Me di cuenta también de que había amigos míos que no me gustaban, que no me gustaban nada… Claro “¡qué mal amigo eres al pensar eso de tus amigos! Pero era cierto y aunque al principio me costó un poco digerirlo, lo acepté sin juzgarme y comencé a indagar qué decía eso de mí. Quizás me decía que esa persona no tenía los mismos valores que yo; o que su comportamiento no coincidía con la forma en que yo trataba a las personas; o simplemente que no me aportaba nada el estar con él.

De una forma, al aceptar que esos pensamientos eran míos y eran ciertos y que no era peor persona por pensar de ese modo (sino que al aceptarlo iba a aprender más de mí), a partir de ahí empecé a darme cuenta de cómo era yo realmente y de que hasta ese momento yo mismo me había estado engañando con mi forma de pensar, simplemente porque había una vocecita detrás que me decía que “eso no podía pensarlo porque no estaba soclamente bien visto”.

El día que acepté mis pensamientos sin juzgarme empecé a aprender realmente quién era yo.

Desde ese día fui integrando poco a poco esta forma de aceptación de mis pensamientos y lo que ha pasado hasta el día de hoy es que cada vez soy más consciente de cómo soy, de lo que tengo que darme y con qué tipo de personas quiero rodearme para ser más feliz.

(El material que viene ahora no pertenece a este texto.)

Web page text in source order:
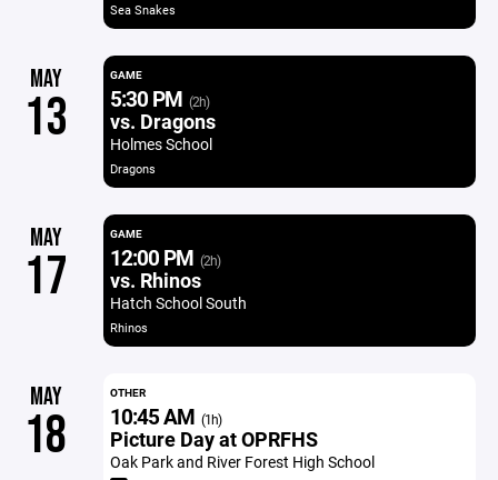
Sea Snakes
MAY
13
GAME
5:30 PM (2h)
vs. Dragons
Holmes School
Dragons
MAY
17
GAME
12:00 PM (2h)
vs. Rhinos
Hatch School South
Rhinos
MAY
18
OTHER
10:45 AM (1h)
Picture Day at OPRFHS
Oak Park and River Forest High School
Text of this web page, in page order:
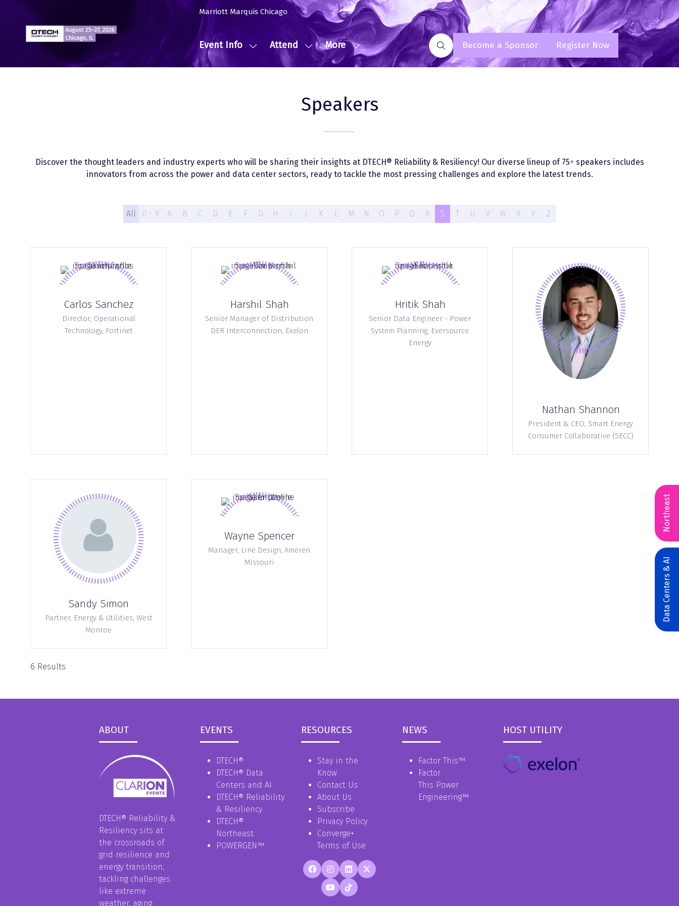
Marriott Marquis Chicago
Event Info
Show
submenu
Attend
Show
submenu
More
Show
more
Become a Sponsor
(opens
in
Register Now
(opens
in
Speakers
Discover the thought leaders and industry experts who will be sharing their insights at DTECH® Reliability & Resiliency! Our diverse lineup of 75+ speakers includes
innovators from across the power and data center sectors, ready to tackle the most pressing challenges and explore the latest trends.
All 0 - 9 A B C D E F G H I J K L M N O P Q R S T U V W X Y Z
Carlos Sanchez
Director, Operational
Technology, Fortinet
Harshil Shah
Senior Manager of Distribution
DER Interconnection, Exelon
Hritik Shah
Senior Data Engineer - Power
System Planning, Eversource
Energy
Nathan Shannon
President & CEO, Smart Energy
Consumer Collaborative (SECC)
Sandy Simon
Partner, Energy & Utilities, West
Monroe
Wayne Spencer
Manager, Line Design, Ameren
Missouri
6 Results
ABOUT
DTECH® Reliability &
Resiliency sits at
the crossroads of
grid resilience and
energy transition,
tackling challenges
like extreme
weather, aging
EVENTS
DTECH®
DTECH® Data
Centers and AI
DTECH® Reliability
& Resiliency
DTECH®
Northeast
POWERGEN™
RESOURCES
Stay in the
Know
Contact Us
About Us
Subscribe
Privacy Policy
Converge+
Terms of Use
NEWS
Factor This™
Factor
This Power
Engineering™
HOST UTILITY
Data Centers & AI
Northeast
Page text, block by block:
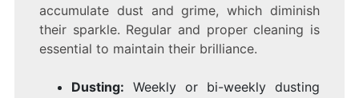
accumulate dust and grime, which diminish
their sparkle. Regular and proper cleaning is
essential to maintain their brilliance.
Dusting: Weekly or bi-weekly dusting
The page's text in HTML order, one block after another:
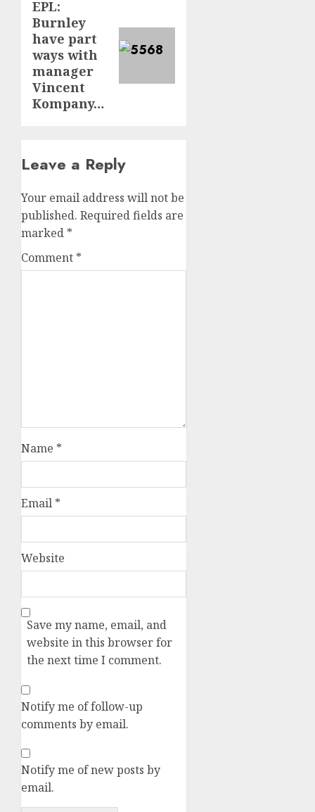
Next
post:
EPL:
Burnley
have part
ways with
manager
Vincent
Kompany…
Leave a Reply
Your email address will not be
published. Required fields are
marked *
Comment *
Name *
Email *
Website
Save my name, email, and
website in this browser for
the next time I comment.
Notify me of follow-up
comments by email.
Notify me of new posts by
email.

Miente a tus amigos, miente a tu novia, miente a tu familia, pero nunca nunca te mientas a ti mismo. Es lo peor que puedes hacer, ya que cuanto más lo hagas, menos consciente serás de ti mismo y no podrás darte lo que necesitas, que es lo que la inteligencia emocional hace, ser más consciente de lo que mi cuerpo me dice a través de las emociones. Cuanto mejor las entienda y mejor sepa darme lo que dicen, mejor me cuidaré y más feliz seré.

 

Ejercicio

A continuación te presento un ejercicio que me gustaría que hicieras, normalmente cuando leemos este tipo de cosas las leemos sin más, pero en este caso me gustaría que pensaras en ti y fueras siguiendo lo que dice, creo que si empezamos a aceptar todos nuestros pensamientos (los negativos también), podremos aprender mucho más de nuestra forma de ser, de lo que nos preocupa, lo que necesitamos y al fin y al cabo, los valores que definen nuestra personalidad.

Piensa en algo que últimamente tengas en mente y te preocupe pero que te preocupe porque no te sientes bien pensando en ello: por el qué dirían tus seres queridos si se enteraran de que piensas así; porque “tú tienes que ser de tal forma y una persona así nunca podría pensar de esta forma tan mala” (vocecita interior resonando en tu cabeza). Necesito que busques ese pensamiento o ese sentimiento… Una vez que lo tengas me gustaría que lo aceptaras y que lo tomaras como tuyo y como parte de tu forma de ser; que no te juzgues por pensar así y que lo tomes como algo bueno ya que es información que te va a decir lo que necesitas. Necesito que una vez que hayas aceptado ese pensamiento o sentimiento indagues en lo que quiere decirte, “¿Qué te está diciendo que necesitas?” Y que te des cuenta de cómo cuando aceptas esa forma de pensar o sentir, esa información se abre a ti porque es tuya y te dice algo… Es decir, antes de aceptarla , al negarla no le hacíamos caso ni podíamos indagar en ella porque ni si quiera la aceptábamos. Ahora que la acepto, puedo intentar ver qué es lo que me está diciendo o a qué se debe ese pensamiento o emoción.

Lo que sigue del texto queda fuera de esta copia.